“Spring Break” comes too late for my liking, so every year we take a week off in the winter. A winter break is one strategy to avoid the annual spring almost-burnout I used to experience.
Every year, we always take one week off in Febrary/March, and we always go to Grandma and Grandpa’s. It’s the ideal vacation spot: the price is right (free food and lodging); the boys get grandparent time (one highlight is getting to do the horse-poop chores with Grandpa!); I get to cook to my heart’s content and not do any dishes; and they live near The Black Canyon of the Gunnison (cross-country skiing!). On top of that, Ouray with its Hot Springs pool is only forty minutes away.
On day four of vacation I awoke in my in-laws’ guest bed, always nice and heavy with the warmest of blankets. The grandfather clock ding-donged 7:00 in the morning. Grandma was making her famous sourdough waffles (I could tell just by the sounds) while our boys played with Lincoln Logs and Legos (again, I could tell by the sounds). Yet in spite of these things, somehow my spirit felt stressed. How could this be? More than halfway through my longed-for winter break, I still felt an inner unrest. What was going on? Why the restlessness in an ideal situation of rest?
Thus says the LORD,
“Stand by the ways and see and ask for the ancient paths,
Where the good way is, and walk in it;
And you shall find rest for your souls.”
The promise is that I will find rest for my soul if I walk in the right and good way. That is, obedience results in soul-rest. The deepest rest follows obedience.

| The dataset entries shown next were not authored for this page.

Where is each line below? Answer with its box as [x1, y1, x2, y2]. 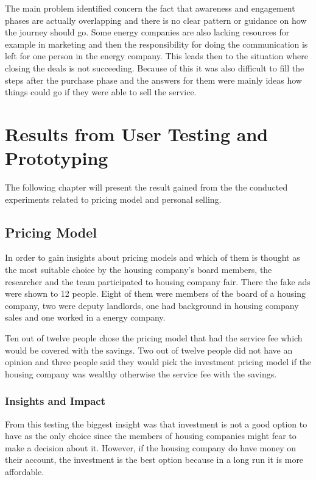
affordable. [5, 465, 44, 478]
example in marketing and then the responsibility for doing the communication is [5, 37, 308, 50]
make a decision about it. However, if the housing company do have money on [5, 441, 297, 454]
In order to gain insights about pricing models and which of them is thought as [5, 251, 300, 264]
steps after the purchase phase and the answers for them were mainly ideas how [5, 73, 302, 86]
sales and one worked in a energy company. [5, 311, 166, 324]
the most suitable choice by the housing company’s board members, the [5, 263, 272, 276]
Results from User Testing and [5, 121, 269, 146]
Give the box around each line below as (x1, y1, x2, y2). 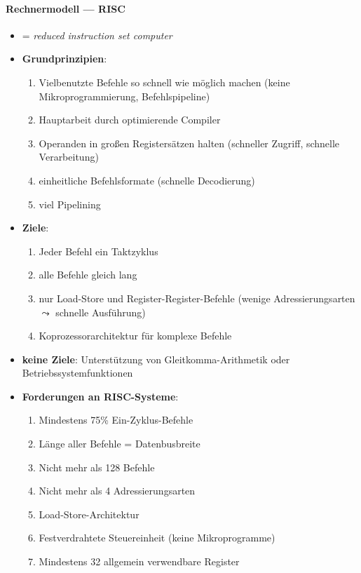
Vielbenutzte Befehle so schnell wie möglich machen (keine (39, 74, 290, 89)
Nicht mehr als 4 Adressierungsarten (39, 483, 196, 498)
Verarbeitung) (39, 149, 99, 164)
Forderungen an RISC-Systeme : (22, 389, 179, 403)
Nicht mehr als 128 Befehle (39, 459, 155, 474)
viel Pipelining (39, 196, 101, 211)
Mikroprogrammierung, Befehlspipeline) (39, 88, 210, 103)
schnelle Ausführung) (55, 304, 146, 319)
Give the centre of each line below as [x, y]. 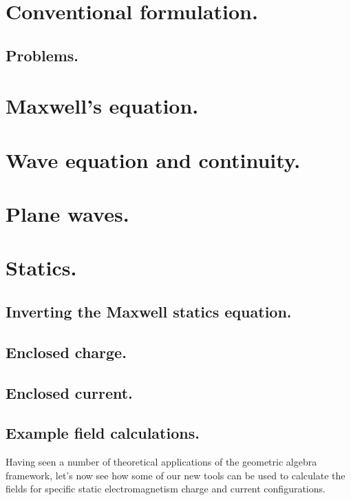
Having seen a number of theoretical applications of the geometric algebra [161, 462]
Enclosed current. [69, 392]
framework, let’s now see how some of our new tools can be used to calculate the [175, 475]
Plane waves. [67, 214]
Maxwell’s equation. [102, 106]
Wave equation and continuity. [153, 159]
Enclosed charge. [66, 352]
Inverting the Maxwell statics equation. [149, 312]

This, like much of what I find in the Bible, seems counterintuitive. Jesus said to take His burden and yoke, and then I will find rest. The result of a burden is rest?
Rest is not always what I think it is. Rest does not automatically happen when I remove myself from daily responsibilites and go to Mom and Dad’s. Rest does not require a getaway but can happen right in the middle of day-to-day tasks. My soul finds rest when I walk in God’s paths. I know, because thus says the Lord.
Father, I stand by Your ways. I see Your movings and doings. I ask for the eternal paths, where Your good way is. What is Your path, Your way? Father, I take the steps on that path. I will walk in it. Thank You for Your promised rest for my soul.